Collected data entries
* * *
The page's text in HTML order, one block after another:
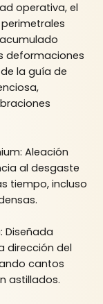
operativa, el
deformaciones
la guía de
Aleación
al desgaste
tiempo, incluso
Diseñada
dirección del
cantos
astillados.
* * *
## Your assignment
All entries, top to bottom, should be retyped exactly; the pictures should not be.

## Response to the task
The page's text in HTML order, one block after another:
operativa, el
deformaciones
la guía de
Aleación
al desgaste
tiempo, incluso
Diseñada
dirección del
cantos
astillados.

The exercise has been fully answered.